Hb 1:7. De vierde aanhaling (Ps 104:4) laat zien dat de engelen tot iets zijn gemaakt, namelijk tot “geesten” en “dienaars”. De Zoon is echter niet tot iets gemaakt. De boodschappers, deze onzichtbare wezens, zijn snel en onzichtbaar als de wind, maar hun werk is waar te nemen. Het zijn dienaren met een macht als vuur, vreselijk, schrikwekkend, verterend. Daarmee zijn engelen ver boven mensen verheven. Maar de Zoon is weer oneindig ver boven de engelen verheven. Terwijl Hij Zoon is, worden engelen vergeleken met niet meer dan de elementaire krachten van wind en vuur.

Hb 1:8-9. De vijfde aanhaling is uit Psalm 45 (Ps 45:7-8). Psalm 45 is een Messiaanse psalm, waarin de Godheid van de Messias sterk wordt benadrukt. De psalmist spreekt de Messias aan met “God”. Zoals gezegd, is de Zoon niet tot iets gemaakt, zoals de engelen, maar God erkent Hem in wat Hij is: God. God spreekt over Zijn “troon”. Dat is Zijn aardse troon, die ophoudt te bestaan zodra Hij bezitneemt van een eeuwige troon. Het is een eeuwige troon omdat rechtmatigheid de grondslag ervan is.

De Messias oefent Zijn heerschappij, waarvan de scepter het symbool is, uit als de rechtmatige Koning. Niemand kan Hem Zijn koningschap betwisten en niemand kan de rechtvaardigheid van Zijn regering ter discussie stellen. Elke grond daarvoor ontbreekt.

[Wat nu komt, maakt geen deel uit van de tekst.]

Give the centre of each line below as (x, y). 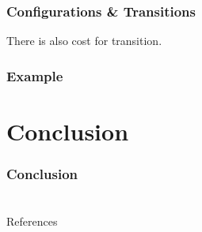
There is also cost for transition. (84, 41)
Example (35, 75)
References (32, 221)

Wat engelen betreft, zij zitten niet op een troon, maar zij staan vóór de troon, klaar om te dienen.

Hij heeft recht op die plaats. Dat heeft Hij bewezen toen Hij op aarde was. Toen heeft Hij laten zien dat Hij gerechtigheid liefhad en wetteloosheid haatte. Daarom was Hij voor God een vreugde en daarom zalfde God Hem met vreugdeolie boven Zijn metgezellen, dat is het gelovig overblijfsel.

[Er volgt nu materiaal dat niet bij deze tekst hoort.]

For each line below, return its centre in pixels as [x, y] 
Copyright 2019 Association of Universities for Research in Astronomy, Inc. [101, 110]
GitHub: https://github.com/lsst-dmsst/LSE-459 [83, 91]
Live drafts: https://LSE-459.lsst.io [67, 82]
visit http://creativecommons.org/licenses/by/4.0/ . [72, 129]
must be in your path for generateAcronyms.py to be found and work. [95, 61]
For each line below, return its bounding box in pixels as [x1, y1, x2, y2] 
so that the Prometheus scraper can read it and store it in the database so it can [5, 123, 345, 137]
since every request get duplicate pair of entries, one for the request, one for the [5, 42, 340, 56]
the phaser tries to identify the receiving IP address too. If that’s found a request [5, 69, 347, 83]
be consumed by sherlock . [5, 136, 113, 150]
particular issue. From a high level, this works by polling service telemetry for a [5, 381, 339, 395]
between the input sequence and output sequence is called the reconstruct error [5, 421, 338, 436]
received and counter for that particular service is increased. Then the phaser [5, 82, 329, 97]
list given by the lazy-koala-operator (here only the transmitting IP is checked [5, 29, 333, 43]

Het is mooi om in deze aanhaling te zien hoe de Godheid van de Heer Jezus weer wordt bevestigd, evenals Zijn eeuwige troon. Tevens zie je Hem als de getrouwe Mens op aarde waar Hij Godvrezende mensen tot Zijn metgezellen maakt boven wie Hij tegelijkertijd weer hoogverheven is.

Hb 1:10-12. Zijn heerlijkheid wordt vervolgens nog uitgebreider voorgesteld: Hij is Jahweh. Daarover kan door de zesde aanhaling (Ps 102:26-28) geen enkel misverstand meer mogelijk zijn. Vóór de aanhaling staat ‘en’, waardoor deze aanhaling duidelijk op de voorgaande aansluit en toevoegt aan wat al over de Zoon is gezegd. In Psalm 102 wordt Hij niet slechts als Mens gezien, maar als Mens in de diepste vernedering, in Zijn lijden en ten slotte in Zijn dood.

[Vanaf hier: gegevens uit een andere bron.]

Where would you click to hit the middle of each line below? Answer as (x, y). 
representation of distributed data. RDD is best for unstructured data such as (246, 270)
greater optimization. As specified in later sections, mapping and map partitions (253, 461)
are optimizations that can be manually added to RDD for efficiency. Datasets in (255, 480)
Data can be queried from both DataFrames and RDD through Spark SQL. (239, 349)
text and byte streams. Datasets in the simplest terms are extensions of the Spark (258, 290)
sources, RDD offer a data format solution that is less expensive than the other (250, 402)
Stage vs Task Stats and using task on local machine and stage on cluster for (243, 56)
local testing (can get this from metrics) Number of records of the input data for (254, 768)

Tevens wordt Hij door God erkend als de Maker van hemel en aarde. De psalm is de profetische uiting van het hart van de Heiland in het vooruitzicht van wat Hem als Mens op aarde overkomt. Je hoort er ook Gods antwoord aan Hem in. Het antwoord houdt in dat, hoe vernederd Hij ook mag zijn, Hij tegelijk de Schepper is. Dat antwoord wordt door de schrijver hier aangehaald. Je leest dat God Zijn Zoon aanspreekt met: “U, Heer.” Voor de lezers van de brief, en ook voor jou, betekent dit dat de Jezus van het Nieuwe Testament de Jahweh van het Oude Testament is.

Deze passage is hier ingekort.